A.) Percent positive cells for 8-oxoguanine induction in white blood cells. Presence of 8-oxoguanine was confirmed by immunofluorescence. Positive cells stain brightly green compared to no immunofluorescent staining for negative cells. White bars indicate Wild type (WT) animals and black bars indicate IL-13 animals. Data represent mean ± SEM. Statistical analyses were done using ANOVA testing and Tukey's post hoc analysis. n=5 in all groups. ** indicates p<0.001.B Assessment of double strand breaks measured via γH2AX assay, were counted per cell using fluorescent microscopy before doxycycline administration at Day 0 and after doxycycline administration at days 3,9,12,16,18 and day 21 using a linear mixed model to determine genotoxic accumulation over time. * indicates p<0.02, ** indicates p<0.002 n=5 for WT and IL-13 animals. (color)

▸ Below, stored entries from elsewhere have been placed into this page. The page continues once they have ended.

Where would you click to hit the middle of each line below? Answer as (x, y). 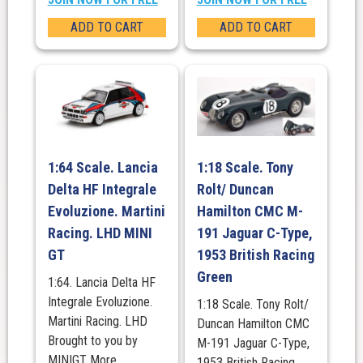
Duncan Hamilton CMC (253, 324)
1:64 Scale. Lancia (102, 168)
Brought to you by (92, 341)
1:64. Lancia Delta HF (101, 283)
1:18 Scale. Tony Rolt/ (252, 305)
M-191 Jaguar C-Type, (253, 344)
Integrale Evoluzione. (100, 302)
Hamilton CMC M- (250, 211)
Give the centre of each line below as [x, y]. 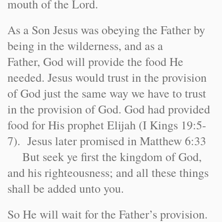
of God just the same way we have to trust [107, 93]
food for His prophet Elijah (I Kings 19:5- [107, 125]
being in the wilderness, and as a [85, 46]
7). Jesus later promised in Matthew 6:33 [107, 141]
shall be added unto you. [66, 188]
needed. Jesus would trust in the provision [107, 77]
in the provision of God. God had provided [109, 109]
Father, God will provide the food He [95, 61]
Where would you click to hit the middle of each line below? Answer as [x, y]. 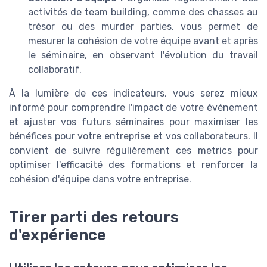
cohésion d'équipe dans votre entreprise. [100, 179]
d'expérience [58, 235]
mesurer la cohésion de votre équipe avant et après [143, 41]
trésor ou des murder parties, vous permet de [143, 26]
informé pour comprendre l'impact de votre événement [133, 107]
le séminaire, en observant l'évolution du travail [143, 55]
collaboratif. [55, 69]
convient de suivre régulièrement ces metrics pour [133, 150]
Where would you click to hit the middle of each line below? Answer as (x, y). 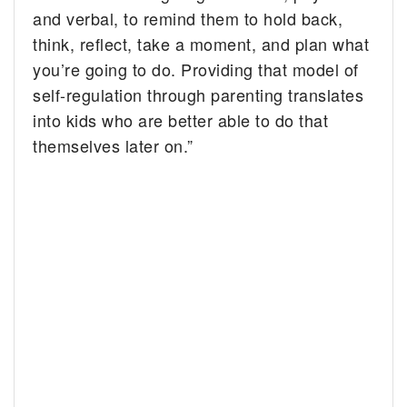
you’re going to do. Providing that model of (196, 69)
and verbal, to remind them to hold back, (188, 19)
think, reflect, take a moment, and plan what (201, 44)
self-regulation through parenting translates (199, 95)
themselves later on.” (113, 146)
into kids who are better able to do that (181, 120)
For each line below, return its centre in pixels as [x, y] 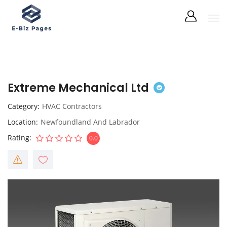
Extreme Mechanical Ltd [78, 88]
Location [22, 122]
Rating [18, 138]
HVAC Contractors [72, 106]
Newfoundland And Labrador [90, 122]
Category [23, 106]
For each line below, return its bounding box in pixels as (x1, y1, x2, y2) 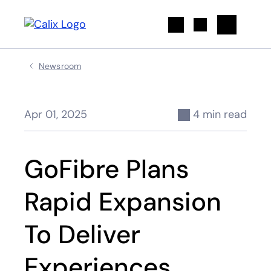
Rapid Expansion (24, 185, 221, 218)
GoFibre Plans (24, 152, 189, 186)
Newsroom (39, 60, 82, 71)
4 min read (193, 107, 247, 122)
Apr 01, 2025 (24, 107, 87, 122)
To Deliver (24, 218, 140, 251)
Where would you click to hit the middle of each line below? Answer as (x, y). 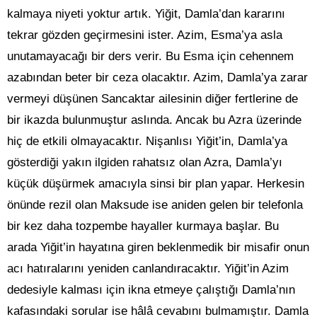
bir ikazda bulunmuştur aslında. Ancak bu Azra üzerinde (154, 120)
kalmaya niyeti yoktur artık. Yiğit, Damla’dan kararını (146, 14)
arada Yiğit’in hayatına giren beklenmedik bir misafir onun (158, 248)
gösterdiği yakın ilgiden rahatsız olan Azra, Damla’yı (145, 163)
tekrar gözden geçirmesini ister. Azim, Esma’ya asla (145, 35)
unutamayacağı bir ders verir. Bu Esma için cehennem (150, 57)
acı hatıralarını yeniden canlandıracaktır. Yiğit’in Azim (148, 269)
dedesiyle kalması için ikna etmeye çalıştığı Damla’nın (151, 290)
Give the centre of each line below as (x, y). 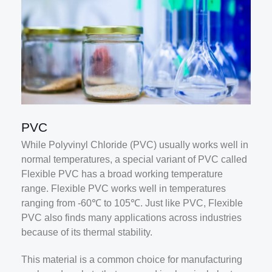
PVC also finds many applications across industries (131, 217)
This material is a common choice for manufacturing (132, 259)
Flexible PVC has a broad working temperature (122, 174)
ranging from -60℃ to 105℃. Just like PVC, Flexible (132, 203)
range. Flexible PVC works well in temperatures (124, 188)
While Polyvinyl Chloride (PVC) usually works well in (135, 144)
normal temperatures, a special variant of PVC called (134, 159)
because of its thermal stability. (87, 232)
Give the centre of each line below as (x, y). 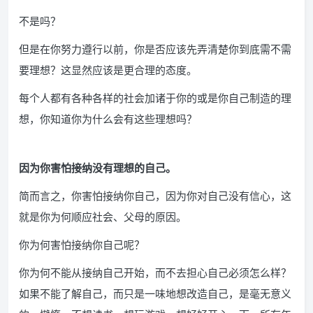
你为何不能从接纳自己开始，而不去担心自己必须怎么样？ (155, 272)
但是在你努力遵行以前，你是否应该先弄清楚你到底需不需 (155, 49)
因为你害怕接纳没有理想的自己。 (97, 167)
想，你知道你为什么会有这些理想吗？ (108, 118)
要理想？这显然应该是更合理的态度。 (108, 70)
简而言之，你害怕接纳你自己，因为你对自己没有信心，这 (155, 195)
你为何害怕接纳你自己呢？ (82, 244)
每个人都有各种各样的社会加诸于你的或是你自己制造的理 (155, 97)
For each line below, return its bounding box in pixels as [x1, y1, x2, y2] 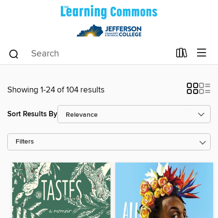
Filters [16, 138, 34, 146]
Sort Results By [7, 109, 57, 119]
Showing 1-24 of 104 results [7, 85, 105, 95]
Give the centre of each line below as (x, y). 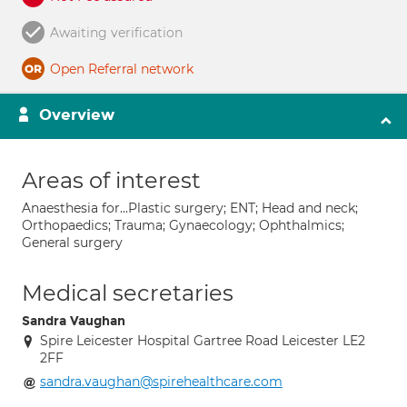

Fig.7. IL-13 over-expression induced single stranded breaks and micronucleated cells in peripheral blood

A.) Assessment of single strand breaks were measured via comet assay before doxycycline administration at Day 0 and after doxycycline administration at days 6. At least 100 olive tail moments were counted via fluorescent microscopy and assessed using CASP software. White bars indicate Wild type (WT) animals and black bars indicate IL-13 animals. Data represent mean ± SEM. Statistical analyses were done using ANOVA testing and Tukey's post hoc analysis. * indicates p<0.05 n=5 for WT and IL-13 animals. B.) Number of micronucleated cells per 4000 normorchromatic erythrocytes. Presence of micronuclei were confirmed by light microscope at 100X. White bars indicate Wild type (WT) animals and black bars indicate IL-13 animals. Data represent mean ± SEM. Statistical analyses were done using ANOVA testing and Tukey's post hoc analysis. n=9 for WT and n=10 for IL-13.* indicates p<0.05.